Князь взмахнул рукой, желая что-то возразить, но затем передумал и официально заявил:

– Пользуясь правом врача, я запрещаю вам концертировать!

– Вы запрещаете мне как врач или как монархист? – Рахманинов глубоко не прятал усмешку, отчего она вышла более язвительной.

Голицын передернул плечами:

– Неумно! И скрывать свои взгляды я не намерен! Я – враг большевизма, и будь это в моих силах, сорвал бы ваш концерт в фонд помощи «красным». К счастью, и к собственному удовольствию, я запрещаю вам это делать как врач. И предупреждаю: каждый концерт – это минус один месяц вашей жизни!

– Не слишком дорогая плата за помощь Родине в такую минуту!

– Разговаривать я вам тоже запрещаю! – забыв о приличиях, взорвался Голицын.

– Думать, по крайней мере, мне не запрещено?

– Думайте сколько угодно!

Наталья Александровна с тревогой посмотрела на мужа, который лежал на диване, сжав добела пальцы в кулак. Под кожей пожелтевшего лица бегали желваки.

– Князь, не откажите в любезности поужинать с нами! – миролюбиво произнесла Наталья Александровна и позвала горничную: – Оля, ужинать! В кабинет Сергея Васильевича, пожалуйста!

Ирина, прислонившись к дверному косяку, с тоской наблюдала, как ломается привычный уклад в их доме. Вот и стол накрывают в кабинете отца, куда раньше никому не разрешалось войти без приглашения, где он оставался наедине со своими мыслями, со своей музыкой.

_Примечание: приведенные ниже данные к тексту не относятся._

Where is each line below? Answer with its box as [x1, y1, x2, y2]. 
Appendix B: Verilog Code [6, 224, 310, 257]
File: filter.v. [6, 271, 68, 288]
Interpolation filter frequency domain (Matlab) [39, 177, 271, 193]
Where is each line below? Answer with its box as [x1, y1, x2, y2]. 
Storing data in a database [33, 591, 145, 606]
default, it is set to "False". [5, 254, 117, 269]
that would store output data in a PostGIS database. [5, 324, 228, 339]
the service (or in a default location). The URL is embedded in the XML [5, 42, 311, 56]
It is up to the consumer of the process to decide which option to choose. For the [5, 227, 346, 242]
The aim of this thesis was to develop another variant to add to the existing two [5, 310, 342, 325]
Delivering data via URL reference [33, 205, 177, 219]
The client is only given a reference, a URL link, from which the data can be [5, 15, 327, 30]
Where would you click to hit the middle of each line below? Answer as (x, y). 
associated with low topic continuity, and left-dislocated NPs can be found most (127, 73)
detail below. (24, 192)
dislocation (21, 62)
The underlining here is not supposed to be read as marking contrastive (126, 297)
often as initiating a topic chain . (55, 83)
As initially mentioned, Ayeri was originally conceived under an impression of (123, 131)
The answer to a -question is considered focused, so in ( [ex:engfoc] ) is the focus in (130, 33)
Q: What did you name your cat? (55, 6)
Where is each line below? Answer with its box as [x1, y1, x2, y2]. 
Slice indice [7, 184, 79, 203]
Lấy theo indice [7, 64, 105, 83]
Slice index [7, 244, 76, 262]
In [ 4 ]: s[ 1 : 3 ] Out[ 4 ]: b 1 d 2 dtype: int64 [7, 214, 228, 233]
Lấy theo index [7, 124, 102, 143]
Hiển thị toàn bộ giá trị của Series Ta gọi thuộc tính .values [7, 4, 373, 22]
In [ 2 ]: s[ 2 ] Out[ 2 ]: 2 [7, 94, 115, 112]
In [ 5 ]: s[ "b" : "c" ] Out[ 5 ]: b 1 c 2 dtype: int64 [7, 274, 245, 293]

И люди стали разговаривать с ним смелее обычного, грубовато, точно перестали бояться его.

Она взглянула на отца, и в голове мелькнула странная мысль. Он умрет.

Зачем? Как это возможно? Такие люди не имеют права умирать. Он не только ее отец, он еще и – Сергей Рахманинов!.. Как противно пахнут лекарства. И как неуместен сейчас этот злой, взъерошенный доктор, мучающий отца своими глупыми рассуждениями.

– Нас, батенька, едва удар не хватил! Это же надо придумать: концерт в пользу Красной армии. Той армии, что гнала нас до Варшавы! Разоряла наши гнезда! Ставила безоружных людей к стенке! Тысячами! Сотнями тысяч!

– Меня никто не гнал, я уехал добровольно, о чем вспоминаю с горечью и сожалением! – произнес Сергей Васильевич. – И вы прекрасно знаете, князь, что политика – дурное занятие! Оставим это!

– Но вы русский! Дворянин!

– Именно поэтому я и даю концерт в пользу России.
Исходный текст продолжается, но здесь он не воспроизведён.